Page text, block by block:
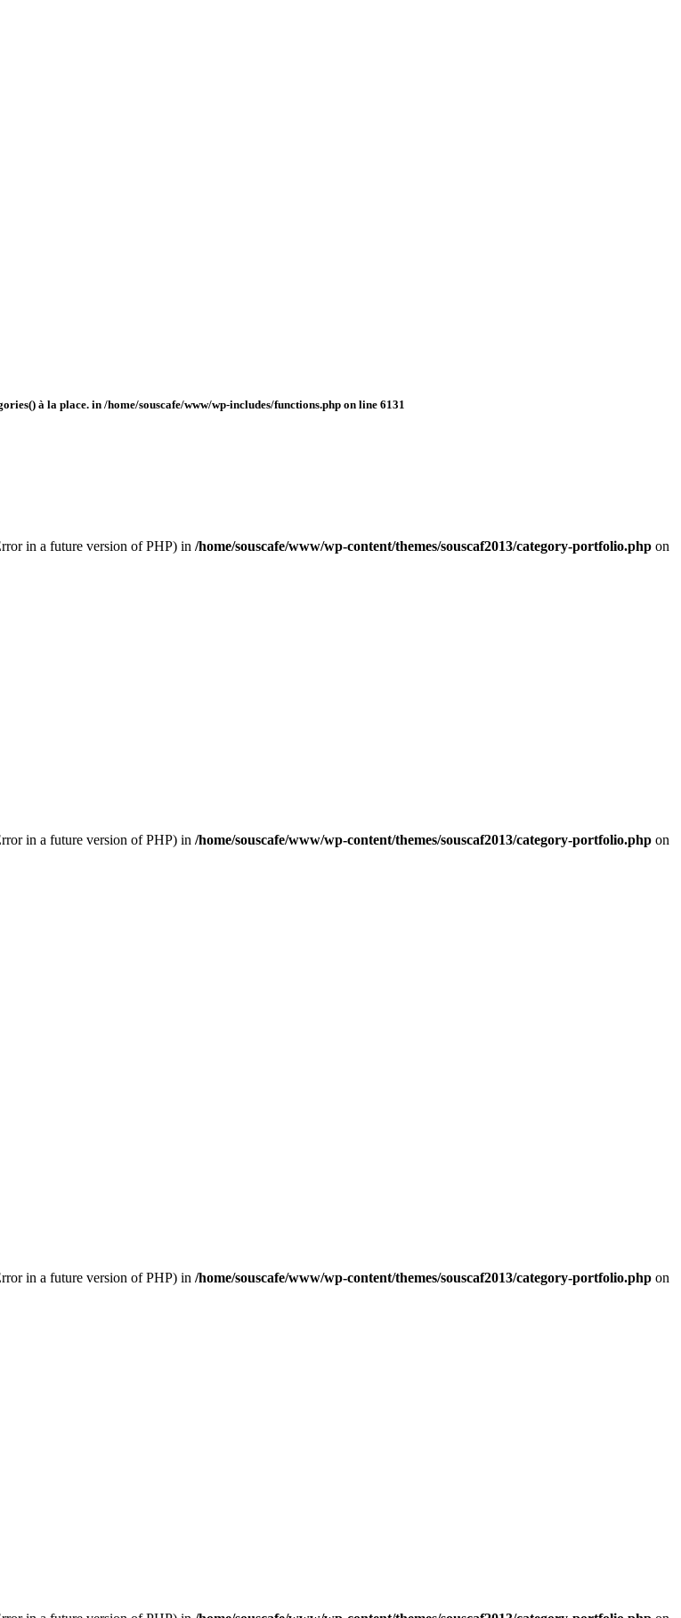
à la place. in /home/souscafe/www/wp-includes/functions.php on line 6131
in a future version of PHP) in /home/souscafe/www/wp-content/themes/souscaf2013/category-portfolio.php on
in a future version of PHP) in /home/souscafe/www/wp-content/themes/souscaf2013/category-portfolio.php on
in a future version of PHP) in /home/souscafe/www/wp-content/themes/souscaf2013/category-portfolio.php on
════════════════════
- PROBLEM TO WORK ON
The expected output is the whole listing, word for word, minus its pictures.

- RESPONSE TO THE TASK
Page text, block by block:
à la place. in /home/souscafe/www/wp-includes/functions.php on line 6131
in a future version of PHP) in /home/souscafe/www/wp-content/themes/souscaf2013/category-portfolio.php on
in a future version of PHP) in /home/souscafe/www/wp-content/themes/souscaf2013/category-portfolio.php on
in a future version of PHP) in /home/souscafe/www/wp-content/themes/souscaf2013/category-portfolio.php on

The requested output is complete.